Book Review

Chocolat by Joanne Harris

In the small French village of Lansquenet, nothing much has changed in a hundred years. Then an exotic stranger, Vianne Rocher, blows in on the changing wind with her young daughter, and opens a chocolate boutique directly opposite the church. Soon the villagers cannot keep away, for Vianne can divine their most hidden desires.

But it’s the beginning of Lent, the season of abstinence, and Father Reynaud denounces her as a serious moral danger to his flock. Perhaps even a witch.

If Vianne’s chocolaterie is to survive, it will take kindness, courage and a little bit of magic…


Chocolat is a novel that needs little introduction.  First published in 1999, it’s been adapted into a highly successful film and currently has three sequels – The Lollipop Shoes, Peaches for Monsieur le Curé, and The Strawberry Thief – with a prequel novel, Vianne, expected in March 2025.  I’ve neither read this novel previously or seen the film (although that has since been recommended to me) but I thoroughly enjoyed it and I’m looking forward to reading the later novels in the series.

Vianne Rocher is a fantastic character and one that I loved getting to know.  She arrives in Lansquenet-sous-Tannes with her young daughter, Anouk, and little plan as to what happens next.  Theirs has been an itinerant lifestyle to this point, and yet Anouk wants to settle somewhere, and Vianne thinks that, on first impression at least, Lansquenet may give them what they need.  She opens her own chocolaterie, and soon makes both friends and enemies within the small community, some of whom see her as a breath of fresh air, while others don’t like her independence or that she is entirely comfortable in her own skin.  Vianne is – whatever she faces – a proud individual who doesn’t feel the need to toe the line, doing what she believes is right even if that puts her in the minority.

Local priest, Father Reynaud, very quickly takes against Vianne, not least because she’s unmarried and entirely independent.  Father Reynaud comes across as a bitter individual and someone who takes the bible’s teachings a little too literally.  Puritanical in the extreme, he sees Vianne’s chocolates – and by extension, Vianne herself – as the epitome of temptation and immorality.  It is the beginning of Lent when Vianne arrives, and Father Reynaud uses her arrival to preach abstinence – something that he does, somewhat unusually (there’s no “do as I say, not as I do” about Father Reynaud, I have to give him that), prescribe to himself, going to ever greater lengths to prove his purity.  He finds Vianne vexing and fascinating in equal measure, and were he not so devout, one might suspect that he’s a little in love with her.
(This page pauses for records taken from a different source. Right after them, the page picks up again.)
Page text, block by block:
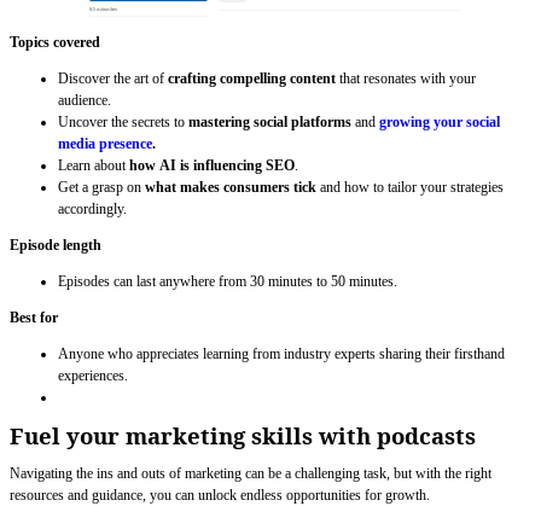
Topics covered
Discover the art of crafting compelling content that resonates with your
audience.
Uncover the secrets to mastering social platforms and growing your social
media presence.
Learn about how AI is influencing SEO
Get a grasp on what makes consumers tick and how to tailor your strategies
accordingly.
Episode length
Episodes can last anywhere from 30 minutes to 50 minutes.
Best for
Anyone who appreciates learning from industry experts sharing their firsthand
experiences.
Fuel your marketing skills with podcasts
Navigating the ins and outs of marketing can be a challenging task, but with the right
resources and guidance, you can unlock endless opportunities for growth.
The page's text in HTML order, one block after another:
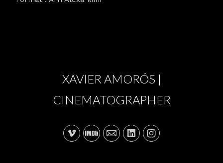
XAVIER AMORÓS |
CINEMATOGRAPHER
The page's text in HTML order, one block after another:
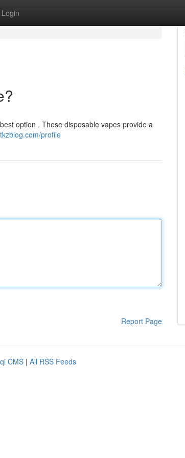
Login
option . These disposable vapes provide a
profile
Report Page
CMS | All RSS Feeds

Father Reynaud sees Vianne as someone who is out to demean him – she isn’t, but that’s how he sees it – through her reverence of the older traditions of Eostre and through her refusal to attend his church.  Despite this, there’s no sense that Harris is trying to discredit the church or it’s teachings.  The overarching message for me was of tolerance and doing the right thing, not because we’re instructed to or feel obliged to, but because it’s the right thing to do.  Vianne has an “each to their own” mentality and it’s a shame that more don’t feel the same way as Vianne does more good in Lansquenet in a few short weeks that Father Reynaud has in years.

The fictional village of Lansquenet is brilliantly evoked by the author.  A small village with few secrets between its inhabitants, Vianne is a fresh of breath air, stirring up the status quo and refusing to abide by their expectations.  And it’s populated by some excellent characters – I liked some more than others, but all are brilliantly realised with backstories and motivations for their actions, whether good or bad.  For many, Vianne and her chocolaterie is exactly what they need – she gives them a place to escape to, air their troubles, even to simply be acknowledged in some cases.  In short, somewhere to be themselves.  It sounds wonderful, and while I know it doesn’t exist, I’d love to visit. 

Chocolat is a novel that I loved from the very first page.  It’s one that won’t be constrained to a single genre, featuring as it does a hint of magic that gives it that extra little je ne sais quoi.  I’ll definitely be picking up the later books in the series, and I can’t wait for the prequel novel which promises some of Vianne’s background prior to the events of Chocolat. Highly recommended if, like me, you’ve not got around to this one yet.

8 comments

  1. It is a really lovely book, but… the 1980s setting didn’t work as well for me in the book as the 1950s setting did in the film. That didn’t put me off Harris, however, and I’ve read several other of her books.